Secondly, the asynchronous adaptation sheds new light on the crucial importance of the families’ resources and practical knowledge. The families fall back on the means they have at their disposal. This temporary self-sufficiency is strengthened as the transition is experienced as a distinctive change in pedagogical cultures; new communication channels and new responsibilities mean that clarity around expectations and processes emerges only gradually (Andresen et al. 2015; Graßhoff et al. 2013). The Feltz family bridges this phase competently. The Carter family, however, falls through a gap.Footnote 5

3 Conclusion

In the context of our findings, we propose a differentiated consideration of the transition process on the levels of empirical research and theoretical modelling. The following aspects can, however, also contribute to raising awareness of inherent involvements and paradoxes in relation to pedagogical support for the transition.

Firstly, it is important to consider the transition as a complex and dynamic process. We believe the merging of two rivers is a helpful metaphor for describing the transition. Both have their own flow forces which, upon converging, overlap each other and form new flow conditions. Similarly, families are not just a place where children and parents deal with the transition. Instead, families themselves as social figurations are exposed to new dynamics in the transition by virtue of being interwoven with the school order. They integrate new requirements into their existing structures, which keep on working but are also given new directional impetus.

Secondly, the analysis of the transition needs to acknowledge multiple perspectives. Nursery, school and family all do have a duty, or intention, to ensure that the transition to school is “successful”. However, in terms of what this means for each of them, we see different perspectives and, to a certain extent, also latent or explicit contradictions emerging. On the one hand, this is significant with regard to questions of social recognition.
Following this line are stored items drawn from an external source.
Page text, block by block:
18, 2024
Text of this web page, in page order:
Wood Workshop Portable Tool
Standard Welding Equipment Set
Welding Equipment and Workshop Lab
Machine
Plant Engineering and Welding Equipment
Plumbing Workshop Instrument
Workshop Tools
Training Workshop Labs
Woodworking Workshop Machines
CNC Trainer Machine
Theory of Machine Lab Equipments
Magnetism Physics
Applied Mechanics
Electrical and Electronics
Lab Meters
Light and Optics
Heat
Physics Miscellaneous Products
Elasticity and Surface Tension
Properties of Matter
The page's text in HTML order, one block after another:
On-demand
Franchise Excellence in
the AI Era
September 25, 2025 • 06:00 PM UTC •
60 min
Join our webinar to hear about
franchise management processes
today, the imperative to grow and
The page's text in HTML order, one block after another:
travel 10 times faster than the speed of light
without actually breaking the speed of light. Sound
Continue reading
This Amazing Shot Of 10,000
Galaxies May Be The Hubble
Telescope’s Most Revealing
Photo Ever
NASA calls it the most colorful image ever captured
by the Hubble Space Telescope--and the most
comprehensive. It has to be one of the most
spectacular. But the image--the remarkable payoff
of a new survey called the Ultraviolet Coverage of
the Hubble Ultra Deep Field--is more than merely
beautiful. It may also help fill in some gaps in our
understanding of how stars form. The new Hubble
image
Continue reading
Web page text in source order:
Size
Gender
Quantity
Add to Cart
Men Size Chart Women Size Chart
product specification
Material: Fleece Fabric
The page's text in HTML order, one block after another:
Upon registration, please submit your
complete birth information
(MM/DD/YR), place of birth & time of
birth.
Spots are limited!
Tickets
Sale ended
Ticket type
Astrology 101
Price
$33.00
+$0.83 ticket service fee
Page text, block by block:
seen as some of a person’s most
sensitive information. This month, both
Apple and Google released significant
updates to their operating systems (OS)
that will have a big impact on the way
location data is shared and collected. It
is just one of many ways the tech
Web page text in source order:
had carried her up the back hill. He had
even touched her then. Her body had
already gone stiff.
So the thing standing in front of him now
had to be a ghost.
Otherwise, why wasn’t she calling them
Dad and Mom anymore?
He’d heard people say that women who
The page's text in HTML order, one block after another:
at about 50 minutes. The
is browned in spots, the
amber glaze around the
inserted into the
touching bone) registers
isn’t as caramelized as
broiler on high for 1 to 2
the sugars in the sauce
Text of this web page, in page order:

When, for example, it is argued that a congruence of rules and orientations between family and primary school supports a positive process of transition (Walper and Ross 2001), this casts a problematic perspective on forms of familial life in which this kind of congruence either does not exist or exists to a lesser extent. The normatively uncritical operationalisation of a successful transition from a pedagogical-institutional perspective is in danger of contributing to the reification of pedagogical normative notions and reinforcing structural discrimination within the education system. In terms of the two cases presented above, this means that the families’ relation to school can be seen as ambivalent. While this is quite obvious in the case of the Carter family, it also applies to the Feltz family. The congruence between family and school is not only a resource but could also make it difficult to deal with problems Finn might have in school someday. Furthermore, different perspectives also interfere in the family itself, which absorbs different requirements from different contexts. The family should therefore not be seen as a homogenous unit but as a constellation of actors addressing differences.

Thirdly, the analysis of transition processes requires reflexivity. This means familial practices or institutional structures must not only be described but also analysed in their discursive context and with respect to their normative framing. This includes identifying the power relations between the actors, determining practices of addressing, and identifying discursive attributions. All actors involved in the transition not only carry out the tasks it entails; they are also involved, each in their own way, in producing the transition as a social construct. In addition to our figuration theory perspective, the pedagogical approaches within actor-network theory (Fenwick and Edwards 2010), for example, would be suited to the analytical work necessary for this.

In summary, this means – from both a scientific and a pedagogical-practical perspective – we should not only be asking how the transition is executed, but also what it is that defines how it is executed.